• Work required:
Within the entries below, output exactly the lines between the line containing "disattivato [146, 102]" and the line containing "mokre wdzianka rowerowe, skarpetki", inclusive, and omit any picture.

• Data to examine:

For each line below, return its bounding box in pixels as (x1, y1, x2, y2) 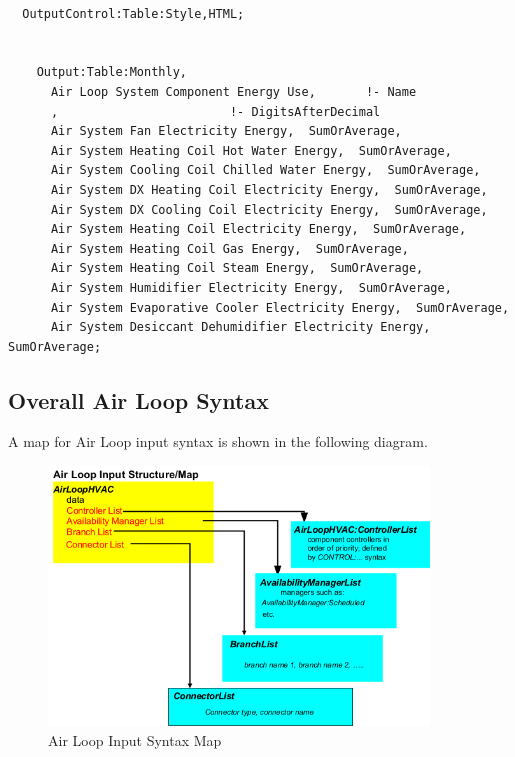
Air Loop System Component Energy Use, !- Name (50, 84, 417, 99)
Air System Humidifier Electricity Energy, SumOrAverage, (50, 280, 452, 295)
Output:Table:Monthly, (36, 65, 187, 80)
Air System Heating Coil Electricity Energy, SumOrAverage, (50, 222, 467, 237)
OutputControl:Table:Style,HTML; (22, 6, 245, 21)
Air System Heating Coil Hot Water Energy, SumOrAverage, (50, 143, 452, 158)
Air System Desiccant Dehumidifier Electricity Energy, (50, 320, 431, 335)
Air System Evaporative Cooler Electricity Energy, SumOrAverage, (50, 300, 510, 315)
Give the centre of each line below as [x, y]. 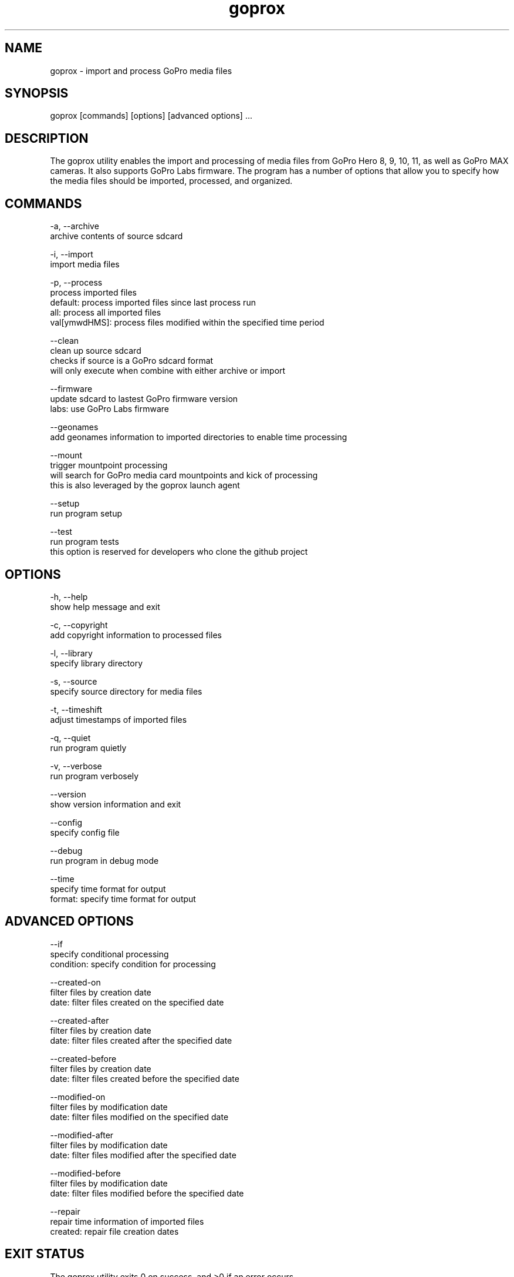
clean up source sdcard [96, 351]
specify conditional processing [109, 954]
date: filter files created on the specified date [137, 1002]
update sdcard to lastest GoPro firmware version [144, 399]
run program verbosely [94, 776]
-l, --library [71, 653]
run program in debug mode [104, 860]
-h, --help [69, 596]
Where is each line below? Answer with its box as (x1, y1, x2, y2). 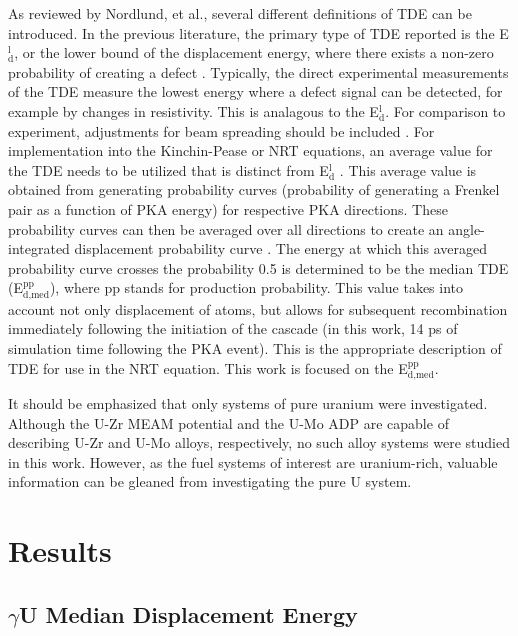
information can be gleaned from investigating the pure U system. (8, 471, 412, 492)
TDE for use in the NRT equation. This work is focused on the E (8, 357, 408, 378)
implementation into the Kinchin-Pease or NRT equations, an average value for (8, 140, 493, 161)
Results (8, 530, 112, 571)
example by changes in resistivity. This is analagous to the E (8, 100, 379, 121)
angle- (448, 218, 485, 239)
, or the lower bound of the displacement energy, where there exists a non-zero (14, 42, 494, 63)
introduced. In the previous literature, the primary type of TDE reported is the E (8, 22, 509, 43)
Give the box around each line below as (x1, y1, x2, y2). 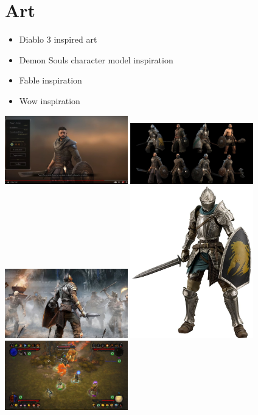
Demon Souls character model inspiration (19, 53, 173, 66)
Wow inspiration (19, 94, 80, 107)
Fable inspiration (19, 74, 82, 87)
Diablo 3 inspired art (19, 33, 97, 46)
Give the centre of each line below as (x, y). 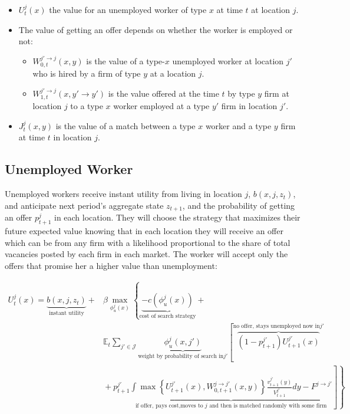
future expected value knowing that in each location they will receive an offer (144, 231)
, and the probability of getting (239, 205)
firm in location (249, 106)
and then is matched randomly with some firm (268, 406)
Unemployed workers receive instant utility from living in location (123, 194)
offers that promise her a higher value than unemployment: (111, 265)
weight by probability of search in (181, 356)
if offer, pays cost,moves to (169, 406)
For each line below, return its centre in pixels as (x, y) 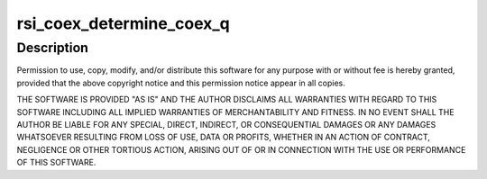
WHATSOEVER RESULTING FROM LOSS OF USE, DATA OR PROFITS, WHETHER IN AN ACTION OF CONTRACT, (223, 137)
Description (53, 48)
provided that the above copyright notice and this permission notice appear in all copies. (181, 83)
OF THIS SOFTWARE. (56, 163)
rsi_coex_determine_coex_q (123, 23)
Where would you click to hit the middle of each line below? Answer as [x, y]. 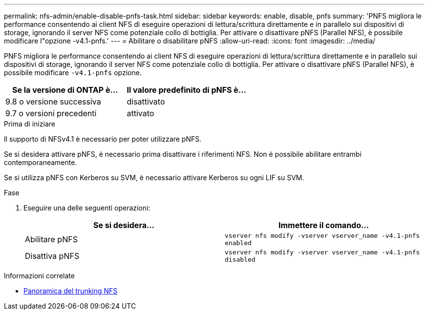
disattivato [146, 102]
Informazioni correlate [39, 276]
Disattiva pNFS [52, 256]
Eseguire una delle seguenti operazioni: [87, 208]
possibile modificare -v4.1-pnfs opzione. [73, 73]
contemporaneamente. [41, 162]
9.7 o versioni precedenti [51, 113]
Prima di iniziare [30, 124]
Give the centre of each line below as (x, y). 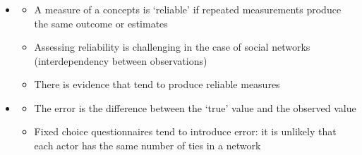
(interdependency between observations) (121, 60)
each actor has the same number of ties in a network (147, 145)
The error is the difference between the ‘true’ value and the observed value (195, 107)
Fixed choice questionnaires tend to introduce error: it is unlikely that (185, 131)
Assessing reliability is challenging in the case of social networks (172, 47)
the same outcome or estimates (101, 23)
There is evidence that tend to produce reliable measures (157, 84)
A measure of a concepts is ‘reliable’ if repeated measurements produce (188, 9)
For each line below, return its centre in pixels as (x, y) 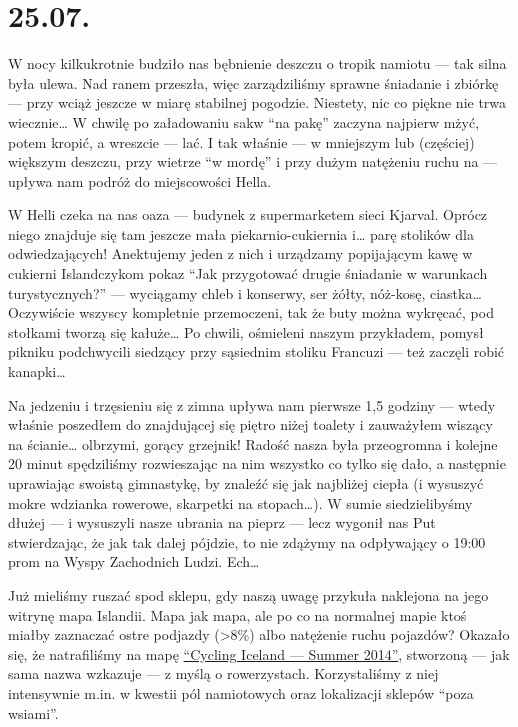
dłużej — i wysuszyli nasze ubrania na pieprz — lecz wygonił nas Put (222, 522)
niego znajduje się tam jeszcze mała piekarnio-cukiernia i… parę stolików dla (241, 233)
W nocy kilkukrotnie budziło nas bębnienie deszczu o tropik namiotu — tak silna (257, 63)
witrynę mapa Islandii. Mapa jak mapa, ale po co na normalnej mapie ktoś (237, 614)
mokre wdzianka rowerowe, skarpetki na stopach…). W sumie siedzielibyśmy (240, 502)
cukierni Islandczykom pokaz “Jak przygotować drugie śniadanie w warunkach (248, 273)
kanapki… (37, 371)
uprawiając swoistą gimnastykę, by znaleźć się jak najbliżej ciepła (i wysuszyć (246, 483)
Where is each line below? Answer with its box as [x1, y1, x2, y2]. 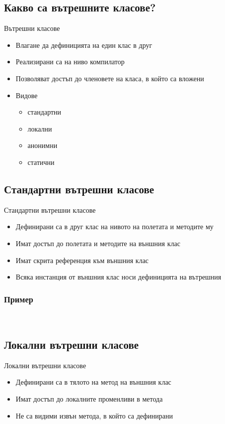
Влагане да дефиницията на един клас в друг [15, 39, 152, 50]
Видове [15, 90, 38, 100]
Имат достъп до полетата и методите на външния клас [15, 238, 180, 248]
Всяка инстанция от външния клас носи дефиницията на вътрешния [15, 272, 222, 282]
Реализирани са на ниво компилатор [15, 56, 125, 67]
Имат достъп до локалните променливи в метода [15, 393, 163, 404]
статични [27, 156, 55, 167]
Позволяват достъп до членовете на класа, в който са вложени [15, 73, 204, 83]
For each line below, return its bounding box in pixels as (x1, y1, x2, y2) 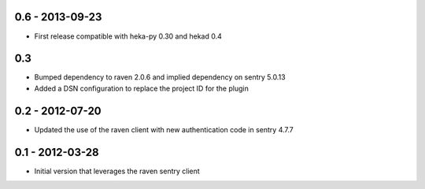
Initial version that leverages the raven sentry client (34, 166, 200, 176)
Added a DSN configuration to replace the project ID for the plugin (34, 83, 249, 93)
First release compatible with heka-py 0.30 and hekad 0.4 (34, 31, 222, 41)
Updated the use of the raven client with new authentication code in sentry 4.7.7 (34, 124, 294, 134)
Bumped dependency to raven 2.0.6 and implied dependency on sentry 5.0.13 (34, 72, 286, 82)
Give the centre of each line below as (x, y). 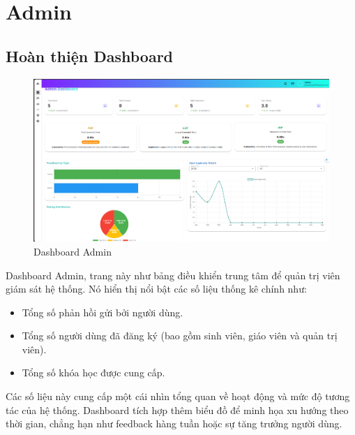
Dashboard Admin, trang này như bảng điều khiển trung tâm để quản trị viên (173, 275)
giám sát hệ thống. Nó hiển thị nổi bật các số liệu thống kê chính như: (156, 289)
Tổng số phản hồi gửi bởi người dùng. (103, 312)
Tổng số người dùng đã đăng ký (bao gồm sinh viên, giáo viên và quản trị (180, 336)
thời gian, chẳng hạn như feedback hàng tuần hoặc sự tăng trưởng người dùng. (174, 423)
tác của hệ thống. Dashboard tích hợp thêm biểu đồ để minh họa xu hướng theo (177, 410)
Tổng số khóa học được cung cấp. (93, 373)
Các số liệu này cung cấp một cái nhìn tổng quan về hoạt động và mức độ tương (178, 396)
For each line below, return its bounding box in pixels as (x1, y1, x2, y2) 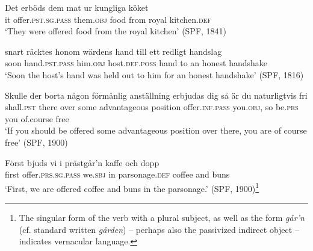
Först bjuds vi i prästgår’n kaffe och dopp (5, 156, 160, 169)
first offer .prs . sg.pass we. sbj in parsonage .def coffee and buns (5, 168, 230, 181)
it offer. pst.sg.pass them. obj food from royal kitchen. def (5, 13, 211, 25)
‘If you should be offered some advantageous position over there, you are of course (5, 124, 307, 137)
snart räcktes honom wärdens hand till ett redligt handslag (5, 45, 222, 57)
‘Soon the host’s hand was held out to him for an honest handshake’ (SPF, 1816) (5, 68, 304, 81)
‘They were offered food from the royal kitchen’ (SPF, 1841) (5, 25, 227, 37)
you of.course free (5, 112, 69, 125)
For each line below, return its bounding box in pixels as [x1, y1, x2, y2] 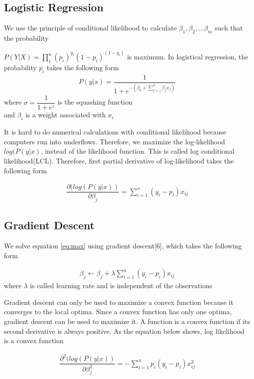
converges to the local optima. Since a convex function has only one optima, [4, 306, 232, 317]
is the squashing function [57, 97, 133, 107]
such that [214, 23, 243, 33]
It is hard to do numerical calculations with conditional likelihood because [4, 127, 227, 137]
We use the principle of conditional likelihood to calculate [4, 23, 177, 33]
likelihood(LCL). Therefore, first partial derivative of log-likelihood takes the [4, 155, 234, 165]
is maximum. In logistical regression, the [127, 52, 249, 62]
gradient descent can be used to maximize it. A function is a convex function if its [4, 316, 250, 326]
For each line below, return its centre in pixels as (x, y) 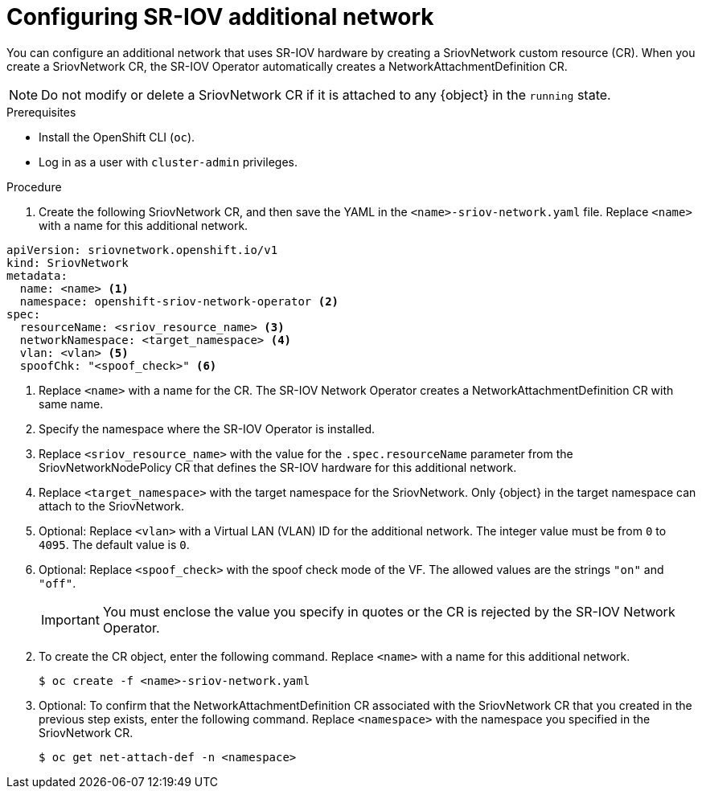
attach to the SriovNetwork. (112, 506)
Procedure (34, 186)
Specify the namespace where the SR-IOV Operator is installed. (207, 428)
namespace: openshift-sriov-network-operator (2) (179, 301)
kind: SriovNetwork (68, 262)
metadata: (37, 275)
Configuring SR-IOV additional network (220, 17)
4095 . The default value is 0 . (114, 544)

• Exercise solution:
disattivato [146, 102]
Informazioni correlate [39, 276]
Disattiva pNFS [52, 256]
Eseguire una delle seguenti operazioni: [87, 208]
possibile modificare -v4.1-pnfs opzione. [73, 73]
contemporaneamente. [41, 162]
9.7 o versioni precedenti [51, 113]
Prima di iniziare [30, 124]
Give the centre of each line below as (x, y). 
(interdependency between observations) (121, 60)
each actor has the same number of ties in a network (147, 145)
The error is the difference between the ‘true’ value and the observed value (195, 107)
Fixed choice questionnaires tend to introduce error: it is unlikely that (185, 131)
Assessing reliability is challenging in the case of social networks (172, 47)
the same outcome or estimates (101, 23)
There is evidence that tend to produce reliable measures (157, 84)
A measure of a concepts is ‘reliable’ if repeated measurements produce (188, 9)
For each line below, return its centre in pixels as (x, y) 
dłużej — i wysuszyli nasze ubrania na pieprz — lecz wygonił nas Put (222, 522)
niego znajduje się tam jeszcze mała piekarnio-cukiernia i… parę stolików dla (241, 233)
W nocy kilkukrotnie budziło nas bębnienie deszczu o tropik namiotu — tak silna (257, 63)
witrynę mapa Islandii. Mapa jak mapa, ale po co na normalnej mapie ktoś (237, 614)
mokre wdzianka rowerowe, skarpetki na stopach…). W sumie siedzielibyśmy (240, 502)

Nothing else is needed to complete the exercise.